# Not a Happy Camper



## rip18 (Oct 15, 2012)

This cottonmouth was NOT a happy camper.  The only background I got to photograph him against was the road.  This fellow was only around 20" long, but I bet he struck 15" vertically while lifting his whole body 3" off the ground!

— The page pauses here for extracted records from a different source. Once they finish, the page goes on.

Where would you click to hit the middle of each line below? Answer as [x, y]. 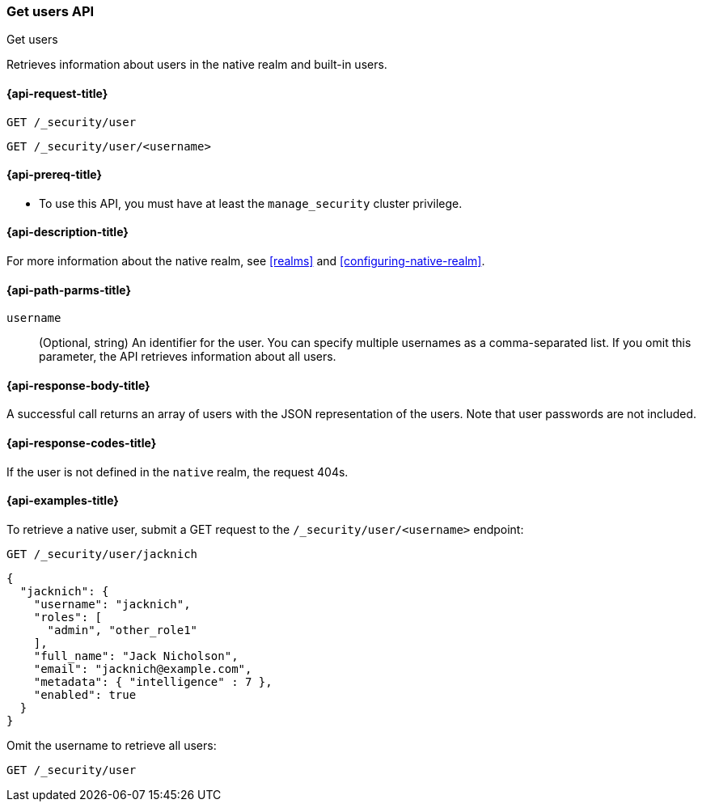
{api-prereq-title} [55, 175]
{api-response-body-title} [78, 385]
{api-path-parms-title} [69, 290]
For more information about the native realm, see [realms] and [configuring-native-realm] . [246, 261]
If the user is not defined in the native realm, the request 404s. [178, 472]
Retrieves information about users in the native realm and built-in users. [197, 65]
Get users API [51, 11]
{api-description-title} [68, 232]
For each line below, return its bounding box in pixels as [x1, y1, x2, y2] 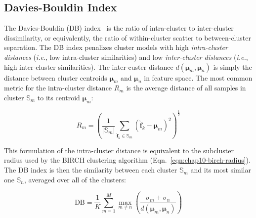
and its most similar [190, 165, 251, 175]
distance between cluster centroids [4, 72, 107, 83]
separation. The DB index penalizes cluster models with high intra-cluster [4, 42, 228, 52]
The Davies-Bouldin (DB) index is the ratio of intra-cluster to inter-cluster [4, 23, 234, 33]
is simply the [213, 61, 252, 72]
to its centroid [37, 92, 80, 102]
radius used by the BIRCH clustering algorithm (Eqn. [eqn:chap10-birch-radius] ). [4, 155, 251, 165]
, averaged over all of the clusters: [24, 174, 126, 184]
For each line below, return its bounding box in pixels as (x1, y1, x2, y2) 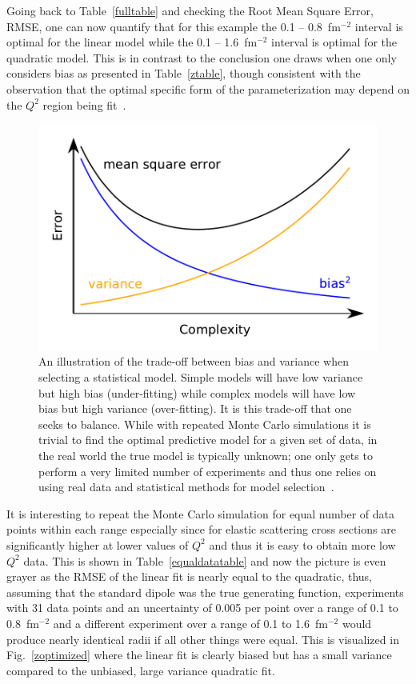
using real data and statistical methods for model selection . (38, 478, 334, 495)
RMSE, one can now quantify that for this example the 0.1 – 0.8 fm (6, 18, 341, 34)
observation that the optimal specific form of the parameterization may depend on (6, 80, 410, 97)
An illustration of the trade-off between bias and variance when (38, 353, 349, 370)
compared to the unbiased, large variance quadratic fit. (6, 662, 275, 678)
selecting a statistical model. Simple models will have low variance (38, 369, 363, 385)
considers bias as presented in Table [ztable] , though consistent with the (6, 65, 361, 82)
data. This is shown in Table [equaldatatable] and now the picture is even (23, 552, 386, 569)

Nikon D3, 105 mm, f/8, 1/60th second, ISO 200, handheld, flash as main light, cropped to about 50% of frame.


----------



## Kadiddlehopper (Oct 15, 2012)

Scarry !


----------



## cre8foru (Oct 15, 2012)

Nice shot...


----------



## Crickett (Oct 15, 2012)




----------



## wvdawg (Oct 15, 2012)

Oh my!  Great shot!


----------



## Meriwether_Stalker22 (Oct 15, 2012)

pretty dark brown!!  I really like snakes, awesome shop RIP!!  That one could cause you to have a bad day.


----------



## carver (Oct 15, 2012)

Very Interesting creatures,nice shot rip


----------



## ronfritz (Oct 15, 2012)

Nice one Rip.  You can keep those snakes!


----------



## Hoss (Oct 16, 2012)

So what's the reach on that lens???

Fine capture, Rip.  Glad you were getting the shot.

Hoss


----------



## cornpile (Oct 16, 2012)

Neat shot,but I wouldnt been using a camera


----------



## Razorback (Oct 18, 2012)

Needs MORE LENS  ...maybe a 300mm w/ about 25mm of extension tubes and I might be comfy photographing hot snakes.
Razor


----------



## Artfuldodger (Oct 18, 2012)

Nice shot, i'm amazed at how fat they are to their length. I've never seen one that brown.


----------



## hilljack13 (Oct 19, 2012)

He just in for a dental appointment.


----------



## Lparker73 (Nov 13, 2012)

scary


----------



## hwaldrop (Nov 17, 2012)

i wouldnt have the guts to take this pic.. cool pic though...


----------